When selecting a statistically acceptable sample size (n) from a pool of a large population (N where N > n with a great margin), most experts recommended a simple random sampling method (SRS-1). SRS-1 has been used extensively primarily because it is convenient, economical and simple to select and extrapolate. However, it should be noted that SRS-1 can be used only when elements (also called units of analysis) in a population are homogenous (or same) across the entire population spectrum (Nathan, 2011) [3]. When and if the units of analysis differ by any known groups (also called stratum), e.g., age, race, gender, place of living etc., SRS-1 does not assure the samples so selected to represent the population. For instance, if a hospital is to be audited on Medicaid services by a state agency, it is assumed that the recipients of services may differ by types of service they receive (inpatients, outpatients, ER visits just to name a few), personal characteristics (gender, age, family history) and assortments of treatments they received measured by diagnosis related group (DRG). The amount charged to Medicaid recipients, accordingly, differs by the type of patients (inpatients costs more than outpatient visits), personal characteristics (older patients may use more resources than the younger patients) as well as types of DRG’s.

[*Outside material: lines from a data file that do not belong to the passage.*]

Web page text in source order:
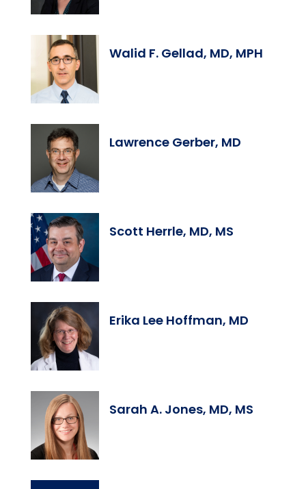
Walid F. Gellad, MD, MPH
Lawrence Gerber, MD
Scott Herrle, MD, MS
Erika Lee Hoffman, MD
Sarah A. Jones, MD, MS

If the population (patients) has different characteristics, SRS-1 does not assure a representative sample. Any statistical inferences based on such a non-representative sample may lead to biased interpretation of population value. Whether SRS-1 selects sample proportionally (representatively) to population can be tested through accepted statistical tests such as chi-square test and simple t-test.
Another sampling method that is often used includes a systematic sampling method. This method again has been practiced by some due in large part to a simple and convenient way of selecting samples. Suppose auditors need to take 100 samples or files(n) from a total 1,000 files (N, population) for auditing purposes, the auditor would take every 10th file (N/n = 1,000/100 = 10th). Although this sampling method seems simple enough for convincing many practitioners, it also has potential sources of bias as it does not assure selected samples to be representative of the population. It is especially true if and when the entire files (population) are arranged in a special order, e.g., patient records are arranged based on the total amount billed to Medicaid insurance.
If the population (e.g., patient records) is a mixture of different backgrounds based on, for example, types of service rendered (e.g., inpatients, outpatients, ER visits, etc.) which in turn are greatly influenced by personal characteristics such as gender, age, race, etc., then a stratified random sampling method (SRS-2) is an appropriate sampling method. SRS-2 first classified (stratified) population (N) based on unique characteristics into several strata (groups). The population now is separated by several stratum where each stratum contains homogenous elements (e.g., male for one stratum and female patients for the other stratum). Once the population is stratified into different strata, it is assumed that the population in each stratum is homogenous in major attributes, e.g., gender, DRG, age groups so on. Once each stratum houses a homogenous population, then SRS-1 can be applied. The sum of samples from each stratum should be equal to the total sample for the study. For example, if the total population of medical records shows 70:30 on gender in favor of female patients and 100 samples are planned, then 70 samples should be collected from female strata through the SRS-1 method and 30 from male strata. SRS-2 assures 100 samples were selected in proportion to population through unbiased SRS-1 method.
Once sampling for the audit has been properly carried out, then statistical analysis on major attributes, e.g., the amount of over/underpaid on Medicaid services, can be estimated and extrapolated into the population. Extrapolation could be a point estimate or confidence estimate usually using a 95% confidence level.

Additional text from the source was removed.